Improper Decanting [Florida]

In a case of first impression, Florida’s 5th District Court of Appeals interpreted Fla.Stats. §736.04117 relating to the ability of a trustee to decant a trust into a new trust arrangement. A trustee transferred the funds of a trust held for the current beneficiary (the settlor’s son) into a special needs trust also held for the current beneficiary of that same beneficiary. The trustee could do this since the trustee had the right under the first trust agreement to distribute all or part of the principal to the son in his absolute discretion.

The appellate court found two deficiencies with the decanting. First, Fla.Stats. §736.04117(1)(a)1. requires that the “beneficiaries of the second trust may include only beneficiaries of the first trust.” Under the special needs trust the remaindermen after the death of the son were other beneficiaries of the pooled trust.
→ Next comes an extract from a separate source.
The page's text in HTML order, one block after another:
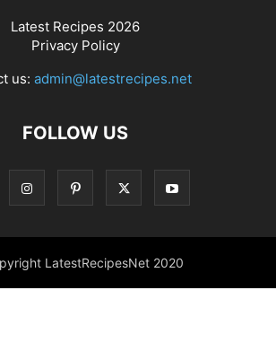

Such other beneficiaries were not beneficiaries of the first trust – instead, the remaindermen under the first trust were other relatives of the settlor. So the new trust arrangement included beneficiaries that were not beneficiaries of the first trust. While not explicitly addressed, this finding implies that the focus on same beneficiaries includes both current beneficiaries, and future beneficiaries such as remaindermen.

The second deficiency was that the trustee did not provide the 60 days adanced notice of the intent to decant to the qualified beneficiaries, as required by Fla.Stats. §736.04117(4).

Pursuant to these violations, the appellate court ordered the funds of the special trust returned to the original trust.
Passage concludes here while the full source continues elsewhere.